Line segment tree of small C
Topic background:
Analysis: DP
It is said that this thing is the T1 in this field.... There is only one nm 2 violence in the examination room , that is, directly defining f[i][l][r] means that the current is the i -th interval, and the above A parenthesis is [l, r) , which passes the k = 1 part.
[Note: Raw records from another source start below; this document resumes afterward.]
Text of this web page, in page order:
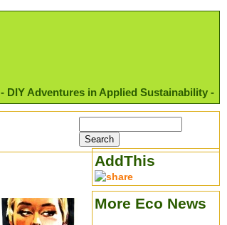
- DIY Adventures in Applied Sustainability -
AddThis
More Eco News
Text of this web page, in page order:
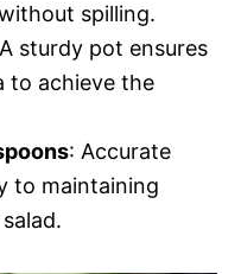
spilling.
sturdy pot ensures
to achieve the
: Accurate
to maintaining
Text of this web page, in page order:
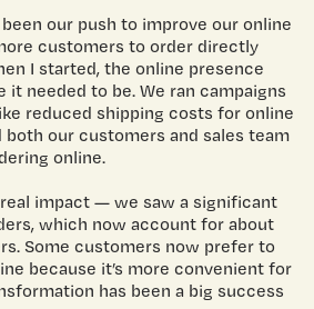
our push to improve our online
customers to order directly
I started, the online presence
it needed to be. We ran campaigns
reduced shipping costs for online
both our customers and sales team
online.
impact — we saw a significant
which now account for about
Some customers now prefer to
because it’s more convenient for
has been a big success
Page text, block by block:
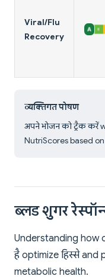
Viral/Flu
Recovery
व्यक्तिगत पोषण
अपने भोजन को ट्रैक करें
NutriScores based
ब्लड शुगर
Understanding how
है optimize हिस्से
metabolic health.

Consider the scalar calculation, notice that when n > m , there is no legal sequence of operations, so because nm <= 100000 , then n < 320 , we can regard the interval [l, r) as a pair of parentheses, and the left parenthesis is in l , the right bracket is in r , then for a position i , its final value is the number of left brackets on the left minus the number of right brackets, so we set dp[i][l][r] to indicate that the current position is i , the number of solutions with l left brackets on the left and r right brackets on the left, f[i][l][r] indicates that the current position is i , there are l left brackets on the left, and r right brackets on the left contribute And, every time f[i][l][r] += dp[i][l][r] * (l - r) k , transfer f , dp transfer only need to enumerate directly at the position of i + 1 Place left parentheses, right parentheses, left parentheses and right parentheses, or leave them alone. There are some special judgments for specific transfers, see the code for details.
Source:
/*
created by scarlyw
*/
#include <cstdio>
#include <string>
#include <algorithm>
#include <cstring>
#include <iostream>
#include <cmath>
#include <cctype>
#include <vector>
#include <set>
#include <queue>
#include <ctime>
#include <bitset>
inline char read() {
static const int IN_LEN = 1024 * 1024;
static char buf[IN_LEN], *s, *t;
if (s == t) {
t = (s = buf) + fread(buf, 1, IN_LEN, stdin);
if (s == t) return -1;
}
return *s++;
}
/*
template<class T>
inline void R(T &x) {
static char c;
static bool iosig;
for (c = read(), iosig = false; !isdigit(c); c = read()) {
if (c == -1) return ;
if (c == '-') iosig = true;
}
for (x = 0; isdigit(c); c = read())
x = ((x << 2) + x << 1) + (c ^ '0');
if (iosig) x = -x;
}
//*/
const int OUT_LEN = 1024 * 1024;
char obuf[OUT_LEN], *oh = obuf;
inline void write_char(char c) {
if (oh == obuf + OUT_LEN) fwrite(obuf, 1, OUT_LEN, stdout), oh = obuf;
*oh++ = c;
}
template<class T>
inline void W(T x) {
static int buf[30], cnt;
if (x == 0) write_char('0');
else {
if (x < 0) write_char('-'), x = -x;
for (cnt = 0; x; x /= 10) buf[++cnt] = x % 10 + 48;
while (cnt) write_char(buf[cnt--]);
}
}
inline void flush() {
fwrite(obuf, 1, oh - obuf, stdout);
}
///*
template<class T>
inline void R(T &x) {
static char c;
static bool iosig;
for (c = getchar(), iosig = false; !isdigit(c); c = getchar())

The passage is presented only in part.